Defending yourself, whether by vehemently protesting your innocence or rightness or by turning the tables and attacking, escalates the fight.

When you feel defensive (ie: righteous indignation or hostility), this becomes a cue for your curiosity to kick in. There is usually some basis for the other person’s complaint. At least from their perspective. Ask for more information, details, and examples.

  • “What about what just happened brought this reaction?”
  • “This seems important to you, probably more than I understood. Please help me understand it better.”
  • “I’d like the opportunity to explain what happened from my perspective. But first I want to understand more about what is going on for you.”

When you meet a complaint with curiosity, you make room for understanding. With curiosity, you can enter into their reality and get further into their world.

Firstly, you will get more clarity into what is important to them and you will better understand them.

Secondly, you send the message that you really care about the other person.

DON’T

  • Rationalize
  • Make excuses
  • Justify what you did/said
  • Condone your actions
  • Give explanations
  • Deny
  • Contradict
  • Argue
  • Reject

Whether or not you agree with what your spouse has said, it’s important to reply to them with respect and to validate rather than invalidate their point of view. Your spouse’s feelings and viewpoints are REAL to them, even if they are not the same as yours.

It may not be easy, but it does get easier with practice. It will be well worth it for your marriage relationship.

Quite likely there  is at least a kernel of truth in what is shared.  At least from the way they see it.

Think rationally about what your spouse has said. Can you see any truth to their words? Try to see the issue from both yours and your spouse’s viewpoints.

Decide whether you honestly – deep down in your gut – agree with (at least something from) the feedback your spouse has given you, or whether you have reason to disagree.

Reflect/ Validate your spouse’s feelings.

  • In your reply, you first should always reiterate your spouse’s concerns or criticism to show that you understand what they have communicated to you. For example, “So you’ve been feeling neglected because I have been arriving home later than I said I would be?”

  • If you agree with what they are saying, say something like “I’m sorry.

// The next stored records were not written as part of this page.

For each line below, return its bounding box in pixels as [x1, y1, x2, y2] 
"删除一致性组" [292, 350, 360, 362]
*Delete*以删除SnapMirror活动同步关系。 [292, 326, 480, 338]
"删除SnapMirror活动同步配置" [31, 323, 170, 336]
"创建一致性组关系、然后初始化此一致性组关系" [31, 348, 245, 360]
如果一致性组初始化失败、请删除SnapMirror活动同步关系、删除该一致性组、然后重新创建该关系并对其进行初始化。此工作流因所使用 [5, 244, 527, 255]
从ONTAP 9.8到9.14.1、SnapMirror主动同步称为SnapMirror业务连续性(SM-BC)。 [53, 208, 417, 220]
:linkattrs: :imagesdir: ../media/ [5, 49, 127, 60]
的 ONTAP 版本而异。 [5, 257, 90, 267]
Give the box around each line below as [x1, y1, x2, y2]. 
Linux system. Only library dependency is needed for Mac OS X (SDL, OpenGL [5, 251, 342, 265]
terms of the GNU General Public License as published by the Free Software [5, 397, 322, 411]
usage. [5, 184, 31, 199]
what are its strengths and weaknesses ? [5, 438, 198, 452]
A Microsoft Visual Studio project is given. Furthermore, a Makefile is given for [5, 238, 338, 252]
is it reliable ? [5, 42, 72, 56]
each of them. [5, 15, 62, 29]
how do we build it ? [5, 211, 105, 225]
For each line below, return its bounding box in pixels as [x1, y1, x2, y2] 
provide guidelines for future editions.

You’re right”, “I understand”, “I’m sorry I hurt you”. Then back this up with a statement such as “I will try to stop doing…”

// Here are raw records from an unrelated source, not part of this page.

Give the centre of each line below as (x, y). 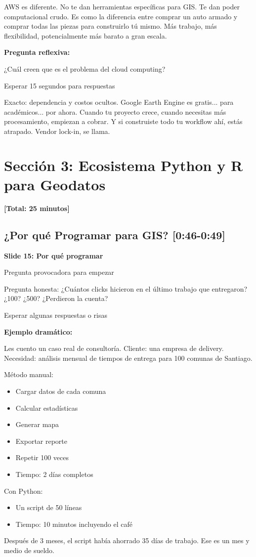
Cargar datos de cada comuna (61, 391)
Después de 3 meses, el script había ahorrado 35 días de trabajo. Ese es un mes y (127, 540)
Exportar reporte (42, 441)
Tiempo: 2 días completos (54, 474)
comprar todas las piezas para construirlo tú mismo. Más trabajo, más (110, 26)
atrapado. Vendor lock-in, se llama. (57, 131)
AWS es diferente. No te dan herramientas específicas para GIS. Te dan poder (122, 6)
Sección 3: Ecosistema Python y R (124, 165)

  • Even if you disagree with your spouse’s words, you can still say that you understand your spouse’s point of view and are sorry that they felt hurt. “It makes sense that you’d feel that way …”

  • “I should have said/done that differently.” 
  • Your spouse will confirm to you whether this is what they were meaning.

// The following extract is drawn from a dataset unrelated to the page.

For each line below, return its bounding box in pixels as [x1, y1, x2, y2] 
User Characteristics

Some of the most loving words are: “I didn’t realize that.”

Validate their feelings. Acknowledge that what you said or did brought up negative feelings.And then say, “I’m so glad you told me. I didn’t realize. Now that I know, I hope to do better.”

 

  • Just be sure not to BLAME your spouse in this process.
  • Even if you feel that your behavior has been a RESULT of something your spouse has been doing, apologize for your own behavior first.
  • Then gently and respectfully use “I” statements to explain how you feel this behavior was brought on through one of your own needs not being met.

Have an open discussion and come up with a way to move forward. 

Discuss the issue with your spouse in a calm and open way until you come to a conclusion and way to move forward.

You might ask for a solution. “When I am working late, what do you think we should do?” Wait for the answer.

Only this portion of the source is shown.